Computational Evidence of NAGNAG Alternative Splicing in Human Large Intergenic Noncoding RNA

1Agricultural Big-Data Research Center, College of Information Science and Engineering, Shandong Agricultural University, Taian, Shandong 271018, China
2Biomedical Informatics Research Center, Marshfield Clinic Research Foundation, Marshfield, WI 54449, USA
3Affiliated Hospital of Shandong University of Traditional Chinese Medicine, No. 42 Wenhua West Road, Jinan, Shandong 250011, China

Received 4 February 2014; Revised 8 May 2014; Accepted 21 May 2014; Published 5 June 2014

Academic Editor: Shiwei Duan

Copyright © 2014 Xiaoyong Sun et al.

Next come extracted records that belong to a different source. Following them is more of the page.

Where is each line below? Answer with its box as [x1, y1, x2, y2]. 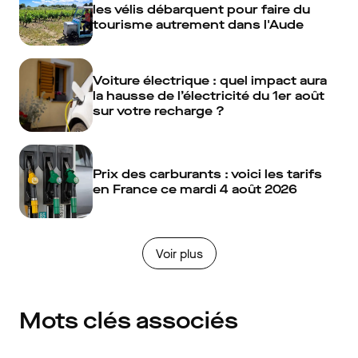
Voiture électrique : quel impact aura [93, 71, 327, 89]
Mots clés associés [19, 306, 238, 336]
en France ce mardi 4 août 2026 [93, 181, 297, 197]
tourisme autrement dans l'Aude [93, 15, 304, 33]
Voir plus [155, 245, 203, 262]
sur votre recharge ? [93, 101, 225, 119]
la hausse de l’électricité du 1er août [93, 86, 324, 104]
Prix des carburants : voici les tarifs [93, 165, 322, 182]
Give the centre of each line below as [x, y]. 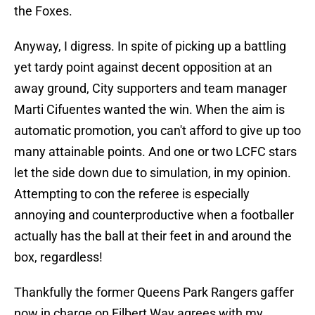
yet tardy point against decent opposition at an [143, 67]
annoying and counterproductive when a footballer [154, 215]
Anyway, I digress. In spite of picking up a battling [150, 46]
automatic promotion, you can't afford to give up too [157, 131]
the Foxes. [43, 11]
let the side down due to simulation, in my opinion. [153, 173]
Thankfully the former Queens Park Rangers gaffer [154, 292]
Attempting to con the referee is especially [132, 194]
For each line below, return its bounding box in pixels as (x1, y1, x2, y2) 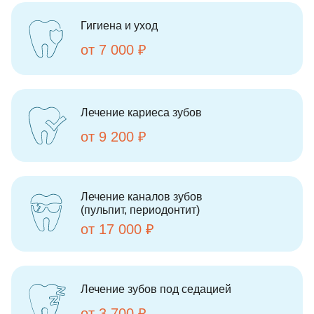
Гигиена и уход (81, 19, 158, 32)
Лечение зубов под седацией (81, 282, 231, 295)
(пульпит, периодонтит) (81, 204, 200, 216)
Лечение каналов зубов (81, 191, 203, 203)
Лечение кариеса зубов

This is an open access article distributed under the Creative Commons Attribution License, which permits unrestricted use, distribution, and reproduction in any medium, provided the original work is properly cited.

Abstract

NAGNAG alternative splicing plays an essential role in biological processes and represents a highly adaptable system for posttranslational regulation of gene function. NAGNAG alternative splicing impacts a myriad of biological processes. Previous studies of NAGNAG largely focused on messenger RNA. To the best of our knowledge, this is the first study testing the hypothesis that NAGNAG alternative splicing is also operative in large intergenic noncoding RNA (lincRNA). The RNA-seq data sets from recent deep sequencing studies were queried to test our hypothesis. NAGNAG alternative splicing of human lincRNA was identified while querying two independent RNA-seq data sets. Within these datasets, 31 NAGNAG alternative splicing sites were identified in lincRNA. Notably, most exons of lincRNA containing NAGNAG acceptors were longer than those from protein-coding genes. Furthermore, presence of CAG coding appeared to participate in the splice site selection. Finally, expression of the isoforms of NAGNAG lincRNA exhibited tissue specificity. Together, this study improves our understanding of the NAGNAG alternative splicing in lincRNA.